Fresh renal cortex tissue slices, approximately 200 μm thick, were cut with a blade and placed into Hanks solution containing 10 mM Hepes-NaOH, pH 7.4 and the fluorescent ROS probe. Kidney slices were loaded with 10 μM 2′,7′-dichlorodihydrofluorescein diacetate (2′,7′-DCFDA, Molecular Probes, Inc., Eugene, Oregon, USA) for 10 min at room temperature followed by a 5 min wash in Hanks solution. A threshold series of images was processed with ImageJ software (National Institutes of Health, Bethesda, MD, USA) to determine relative intensities of 2′,7′-dichlorohydrofluorescein (2′,7′-DCF).
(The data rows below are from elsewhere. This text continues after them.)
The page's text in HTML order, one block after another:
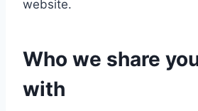
website.
Who we share
with
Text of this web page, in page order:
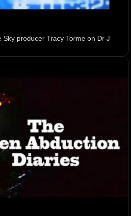
Sky producer Tracy Torme on Dr J
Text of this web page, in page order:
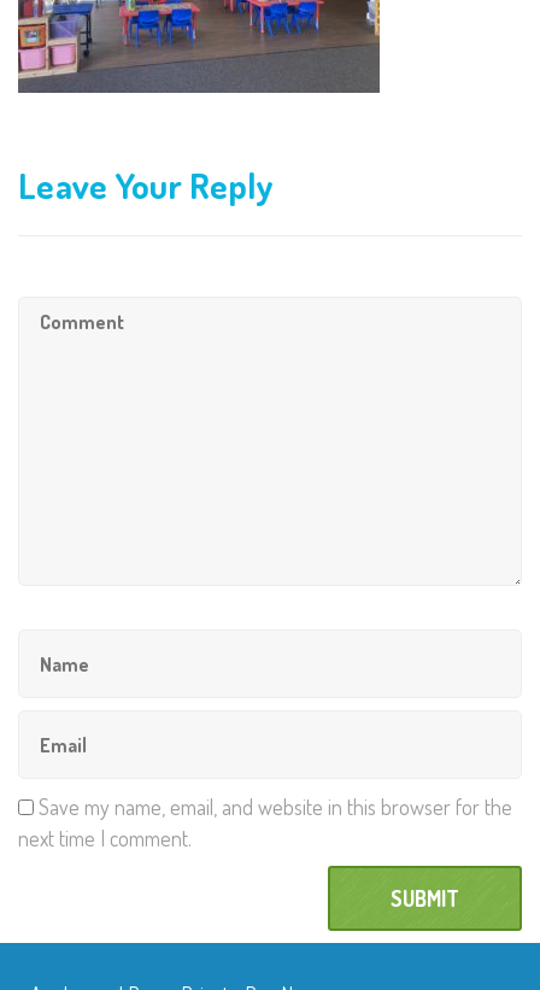
Leave Your Reply
Save my name, email, and website in this browser for the
next time I comment.
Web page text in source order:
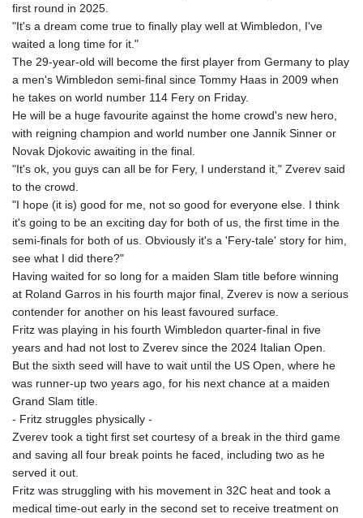
IQD 1512.462949
IRR
1584348.162378
ISK 142.411184
JEP 0.856496
JMD 183.008911
JOD 0.81702
JPY 182.503455
KES 149.119782
KGS 100.775889
KHR 4683.930475
KMF 492.065825
KRW 1633.531568
KWD 0.356065
KYD 0.962162
KZT 541.02372
LAK 26086.822873
LBP
103388.630514
LKR 387.81603
LRD 208.397567
LVL 0.697063
LYD 7.359771
MDL 20.088564
MGA 4963.869122
first round in 2025.
"It's a dream come true to finally play well at Wimbledon, I've
waited a long time for it."
The 29-year-old will become the first player from Germany to play
a men's Wimbledon semi-final since Tommy Haas in 2009 when
he takes on world number 114 Fery on Friday.
He will be a huge favourite against the home crowd's new hero,
with reigning champion and world number one Jannik Sinner or
Novak Djokovic awaiting in the final.
"It's ok, you guys can all be for Fery, I understand it," Zverev said
to the crowd.
"I hope (it is) good for me, not so good for everyone else. I think
it's going to be an exciting day for both of us, the first time in the
semi-finals for both of us. Obviously it's a 'Fery-tale' story for him,
see what I did there?"
Having waited for so long for a maiden Slam title before winning
at Roland Garros in his fourth major final, Zverev is now a serious
contender for another on his least favoured surface.
Fritz was playing in his fourth Wimbledon quarter-final in five
years and had not lost to Zverev since the 2024 Italian Open.
But the sixth seed will have to wait until the US Open, where he
was runner-up two years ago, for his next chance at a maiden
Grand Slam title.
- Fritz struggles physically -
Zverev took a tight first set courtesy of a break in the third game
and saving all four break points he faced, including two as he
served it out.
Fritz was struggling with his movement in 32C heat and took a
medical time-out early in the second set to receive treatment on
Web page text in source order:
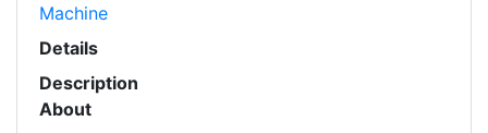
Machine
Details
Description
About
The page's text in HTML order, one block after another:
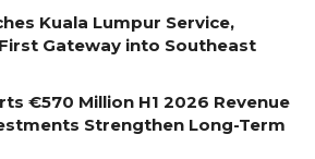
Kuala Lumpur Service,
Gateway into Southeast
€570 Million H1 2026 Revenue
Strengthen Long-Term

Isolation of primary proximal tubular cells and cell staining

Primary proximal tubular cells were isolated and stained as described previously28. After treatments, cells were fixed and incubated with primary antibodies, as indicated, at 4 °C overnight. The cells were then washed and incubated with the appropriate secondary antibody for 1 h in the dark. Antibodies against Grp78 were purchased from Abcam. For intracellular ROS detection (CellRox, Life Technologies), mitochondrial membrane potential (∆Ψm) detection (TMRM, Molecular Probes), glutathione detection (ThioTracker Violet, Life Technologies), and TUNEL staining (ApopTag, Millipore), cells were processed according to the manufacturer’s protocols. Cells were analyzed for malonyldialdehyde (MDA) (ab118970; Abcam), ATP (CellTiter-Glo, Promega) and GSH (ApoGSH, BioVision) using specific assay kits, according to the manufacturers’ instructions.
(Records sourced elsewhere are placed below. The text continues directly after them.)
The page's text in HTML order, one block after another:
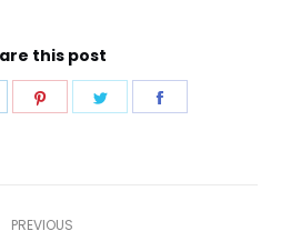
this post
Share
Share
Share
PREVIOUS
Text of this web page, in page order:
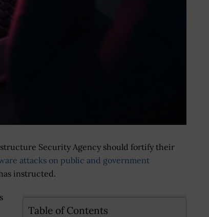
Security Agency should fortify their
attacks on public and government
instructed.
Table of Contents
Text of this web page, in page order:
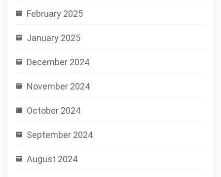
February 2025
January 2025
December 2024
November 2024
October 2024
September 2024
August 2024
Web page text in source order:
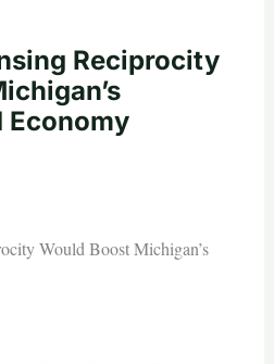
Reciprocity
Economy
Would Boost Michigan’s
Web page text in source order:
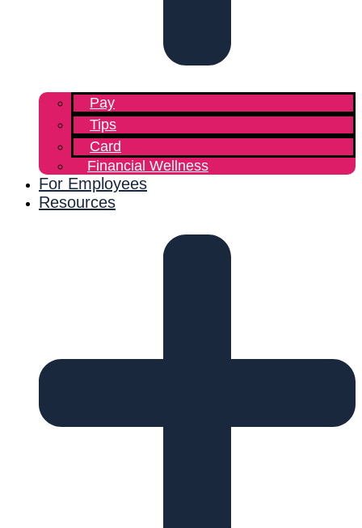
Pay
Tips
Card
Financial Wellness
For Employees
Resources
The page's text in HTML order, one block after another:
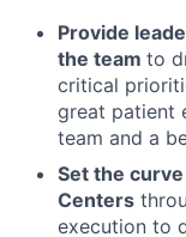
Provide
the team to
critical
great patient
team and a
Set the
Centers
execution to
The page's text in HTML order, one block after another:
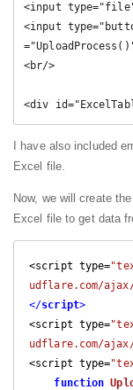
<input
<input
<br/>
<div
I have also included
Excel file.
Now, we will create
Excel file to get data
<script type=
udflare.com/
</script>
<script type=
udflare.com/
<script type=
function
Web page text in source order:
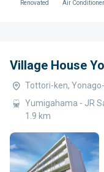
Renovated Air Conditioner
Village House
Tottori-ken,
Yumigahama - JR
1.9 km
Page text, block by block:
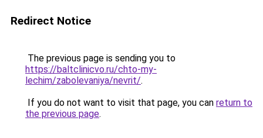
Redirect Notice
The previous page is sending you to
https://baltclinicvo.ru/chto-my-
lechim/zabolevaniya/nevrit/.
If you do not want to visit that page, you can return to
the previous page.
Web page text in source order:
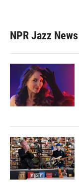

Hypoxia/Re-normoxia model in proximal tubular cells

Prior to the procedure, cells were cultured to 70%–80% confluence, then serum deprived overnight. Next the effects of hypoxia on oxidative and ER stress in primary cultured cells were investigated under low oxygen (1% O2) for 12 h. Where indicated, cells were pretreated with 1 μM GW4064 or 1 μM 6-ECDCA for 4 h prior to hypoxia treatment. For the RNA interference experiment, cells were pretreated with Nrf2 or FXR siRNA (100 nM) for 24 hours before exposure to hypoxia.
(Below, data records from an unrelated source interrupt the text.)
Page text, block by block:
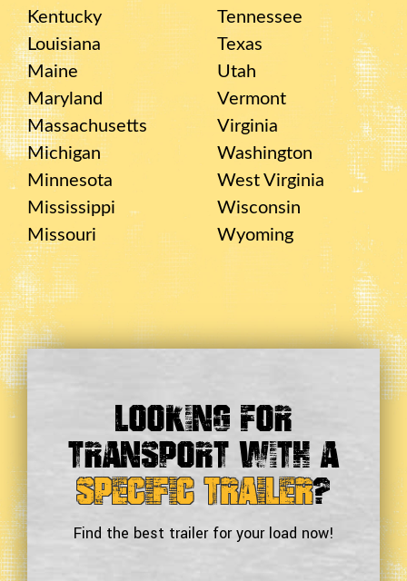
Kentucky
Louisiana
Maine
Maryland
Massachusetts
Michigan
Minnesota
Mississippi
Missouri
Tennessee
Texas
Utah
Vermont
Virginia
Washington
West Virginia
Wisconsin
Wyoming
Looking For
Transport With a
Specific Trailer?
Find the best trailer for your load now!
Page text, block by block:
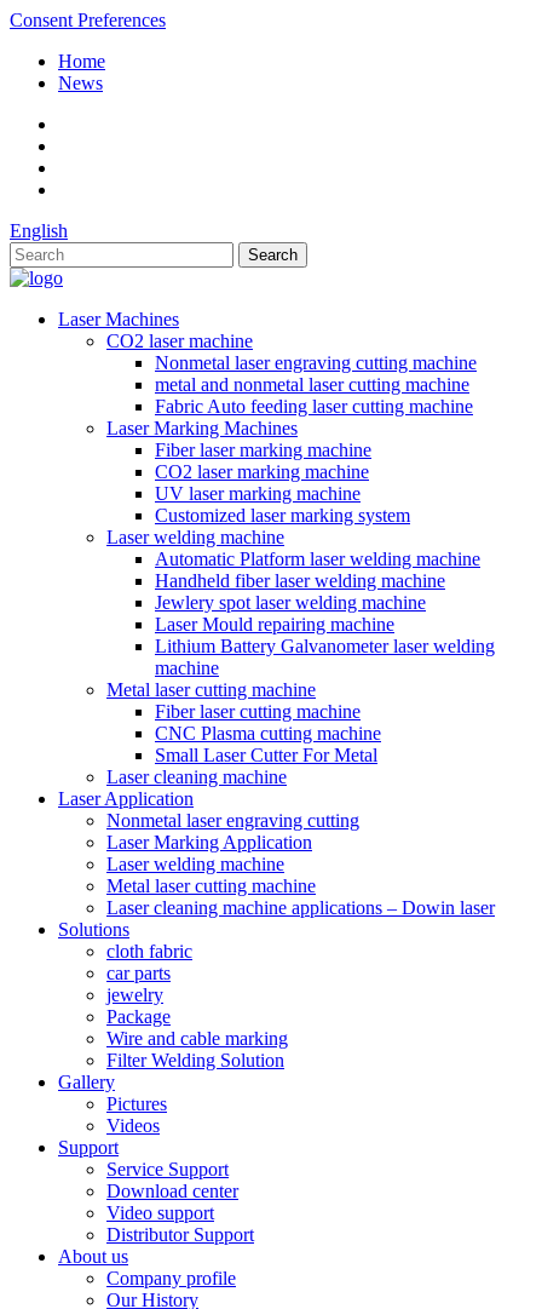
Consent Preferences
Home
News
English
Laser Machines
CO2 laser machine
Nonmetal laser engraving cutting machine
metal and nonmetal laser cutting machine
Fabric Auto feeding laser cutting machine
Laser Marking Machines
Fiber laser marking machine
CO2 laser marking machine
UV laser marking machine
Customized laser marking system
Laser welding machine
Automatic Platform laser welding machine
Handheld fiber laser welding machine
Jewlery spot laser welding machine
Laser Mould repairing machine
Lithium Battery Galvanometer laser welding
machine
Metal laser cutting machine
Fiber laser cutting machine
CNC Plasma cutting machine
Small Laser Cutter For Metal
Laser cleaning machine
Laser Application
Nonmetal laser engraving cutting
Laser Marking Application
Laser welding machine
Metal laser cutting machine
Laser cleaning machine applications – Dowin laser
Solutions
cloth fabric
car parts
jewelry
Package
Wire and cable marking
Filter Welding Solution
Gallery
Pictures
Videos
Support
Service Support
Download center
Video support
Distributor Support
About us
Company profile
Our History

Isolation of RNA from kidney tissue and cells and quantification of transcript levels

Total RNA was prepared using Trizol (Invitrogen, CA, USA). The mRNA was quantified based on absorbance at 260 nm. After DNAse (Promega) treatment, 2 μg total RNA was reverse transcribed using oligo-dT priming and Superscript II (Invitrogen). First-strand complementary DNA was used as the template for real-time polymerase chain reaction analysis with TaqMan master mix and primers (Applied Biosystems, CA, USA). Transcript levels, determined in two independent complementary DNA preparations, were calculated and expressed relative to levels of RNA for the housekeeping gene villin.

Western blotting

Protein lysates (20 μg protein) of kidney tissue or cells were separated by SDS-PAGE and blotted on polyvinylidene difluoride membranes (Millipore). The membranes were incubated overnight at 4 °C with the respective primary antibodies and secondary antibodies accordingly. Staining was then developed using the ECL Plus detection system (Amersham Biosciences, Little Chalfont, UK). The antibody against villin was from Chemicom (MAB1639a, Toronto, Canada), anti-tubulin (T6074) was from Sigma-Aldrich (Buchs, Switzerland), anti-Grp78 (ab21685) was from Abcam, anti-ICAM (sc-1511), anti-FXR (sc-13063) and anti-Nrf2 (sc-722) were from Santa Cruz and anti-SDHA (#11998) and anti- cleaved caspase 3 (#9661) were from CellSignaling (Danvers, MA, USA).

Study approval

All animal experiments conformed to both Swiss and Chinese animal protection laws and were approved by the Scientific Animal Study Committee of Shandong University, Jinan, China (study number 2015064). The human study was conducted according to the Declaration of Helsinki guidelines regarding ethical principles for medical research involving human subjects. All patients provided written informed consent and the study protocol was approved by the Scientific Ethical Committee of Shandong University, Jinan, China, where the patients were based (license number SDU2007011 and SDU2015033).

Statistics

Data are expressed as means ± SEM. For data relating to baseline characteristics and histological analysis, groups were compared by one-way ANOVA followed by Bonferroni’s test. For data relating to demographics and clinical characteristics, groups were compared by one-way ANOVA followed by Bonferroni’s test or by Mann–Whitney U test. Statistical analyses were performed using GraphPad software (CA, USA).